Your objective:
Please set down all of the data below verbatim.

Task data:
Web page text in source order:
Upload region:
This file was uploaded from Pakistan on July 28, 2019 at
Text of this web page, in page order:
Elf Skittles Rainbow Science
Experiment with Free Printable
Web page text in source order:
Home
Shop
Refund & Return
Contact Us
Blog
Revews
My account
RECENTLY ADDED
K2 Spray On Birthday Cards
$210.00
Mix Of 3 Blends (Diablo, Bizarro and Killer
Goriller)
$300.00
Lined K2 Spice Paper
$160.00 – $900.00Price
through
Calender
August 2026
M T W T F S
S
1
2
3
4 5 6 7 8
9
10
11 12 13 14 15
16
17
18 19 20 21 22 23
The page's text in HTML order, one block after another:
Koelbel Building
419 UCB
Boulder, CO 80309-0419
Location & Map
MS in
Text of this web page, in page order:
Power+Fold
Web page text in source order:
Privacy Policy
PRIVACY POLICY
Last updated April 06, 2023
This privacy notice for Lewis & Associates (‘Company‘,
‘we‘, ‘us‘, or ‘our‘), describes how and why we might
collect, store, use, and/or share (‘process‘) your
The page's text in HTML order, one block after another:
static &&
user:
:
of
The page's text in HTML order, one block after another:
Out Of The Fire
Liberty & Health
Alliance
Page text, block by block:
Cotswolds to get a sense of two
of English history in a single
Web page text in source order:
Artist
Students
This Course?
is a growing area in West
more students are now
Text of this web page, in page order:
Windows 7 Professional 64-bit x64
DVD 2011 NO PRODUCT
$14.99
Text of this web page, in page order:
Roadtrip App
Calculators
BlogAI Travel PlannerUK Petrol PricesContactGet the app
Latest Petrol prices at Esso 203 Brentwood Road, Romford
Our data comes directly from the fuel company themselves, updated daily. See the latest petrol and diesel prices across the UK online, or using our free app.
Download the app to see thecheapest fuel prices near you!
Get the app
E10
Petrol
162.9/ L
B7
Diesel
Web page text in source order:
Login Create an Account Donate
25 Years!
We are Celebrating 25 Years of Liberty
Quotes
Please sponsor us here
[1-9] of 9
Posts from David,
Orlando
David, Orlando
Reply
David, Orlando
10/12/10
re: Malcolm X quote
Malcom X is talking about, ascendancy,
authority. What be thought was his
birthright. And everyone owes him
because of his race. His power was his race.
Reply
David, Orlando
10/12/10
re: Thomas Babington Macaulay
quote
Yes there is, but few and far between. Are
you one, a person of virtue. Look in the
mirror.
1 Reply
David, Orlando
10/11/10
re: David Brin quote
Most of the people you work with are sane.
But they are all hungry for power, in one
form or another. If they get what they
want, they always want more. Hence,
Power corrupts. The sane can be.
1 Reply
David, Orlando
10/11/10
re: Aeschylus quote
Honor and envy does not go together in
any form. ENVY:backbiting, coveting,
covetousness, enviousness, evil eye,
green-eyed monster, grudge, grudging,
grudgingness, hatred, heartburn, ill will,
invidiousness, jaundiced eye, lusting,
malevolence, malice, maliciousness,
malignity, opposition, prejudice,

Completed task:
Web page text in source order:
Upload region:
This file was uploaded from Pakistan on July 28, 2019 at
Text of this web page, in page order:
Elf Skittles Rainbow Science
Experiment with Free Printable
Web page text in source order:
Home
Shop
Refund & Return
Contact Us
Blog
Revews
My account
RECENTLY ADDED
K2 Spray On Birthday Cards
$210.00
Mix Of 3 Blends (Diablo, Bizarro and Killer
Goriller)
$300.00
Lined K2 Spice Paper
$160.00 – $900.00Price
through
Calender
August 2026
M T W T F S
S
1
2
3
4 5 6 7 8
9
10
11 12 13 14 15
16
17
18 19 20 21 22 23
The page's text in HTML order, one block after another:
Koelbel Building
419 UCB
Boulder, CO 80309-0419
Location & Map
MS in
Text of this web page, in page order:
Power+Fold
Web page text in source order:
Privacy Policy
PRIVACY POLICY
Last updated April 06, 2023
This privacy notice for Lewis & Associates (‘Company‘,
‘we‘, ‘us‘, or ‘our‘), describes how and why we might
collect, store, use, and/or share (‘process‘) your
The page's text in HTML order, one block after another:
static &&
user:
:
of
The page's text in HTML order, one block after another:
Out Of The Fire
Liberty & Health
Alliance
Page text, block by block:
Cotswolds to get a sense of two
of English history in a single
Web page text in source order:
Artist
Students
This Course?
is a growing area in West
more students are now
Text of this web page, in page order:
Windows 7 Professional 64-bit x64
DVD 2011 NO PRODUCT
$14.99
Text of this web page, in page order:
Roadtrip App
Calculators
BlogAI Travel PlannerUK Petrol PricesContactGet the app
Latest Petrol prices at Esso 203 Brentwood Road, Romford
Our data comes directly from the fuel company themselves, updated daily. See the latest petrol and diesel prices across the UK online, or using our free app.
Download the app to see thecheapest fuel prices near you!
Get the app
E10
Petrol
162.9/ L
B7
Diesel
Web page text in source order:
Login Create an Account Donate
25 Years!
We are Celebrating 25 Years of Liberty
Quotes
Please sponsor us here
[1-9] of 9
Posts from David,
Orlando
David, Orlando
Reply
David, Orlando
10/12/10
re: Malcolm X quote
Malcom X is talking about, ascendancy,
authority. What be thought was his
birthright. And everyone owes him
because of his race. His power was his race.
Reply
David, Orlando
10/12/10
re: Thomas Babington Macaulay
quote
Yes there is, but few and far between. Are
you one, a person of virtue. Look in the
mirror.
1 Reply
David, Orlando
10/11/10
re: David Brin quote
Most of the people you work with are sane.
But they are all hungry for power, in one
form or another. If they get what they
want, they always want more. Hence,
Power corrupts. The sane can be.
1 Reply
David, Orlando
10/11/10
re: Aeschylus quote
Honor and envy does not go together in
any form. ENVY:backbiting, coveting,
covetousness, enviousness, evil eye,
green-eyed monster, grudge, grudging,
grudgingness, hatred, heartburn, ill will,
invidiousness, jaundiced eye, lusting,
malevolence, malice, maliciousness,
malignity, opposition, prejudice,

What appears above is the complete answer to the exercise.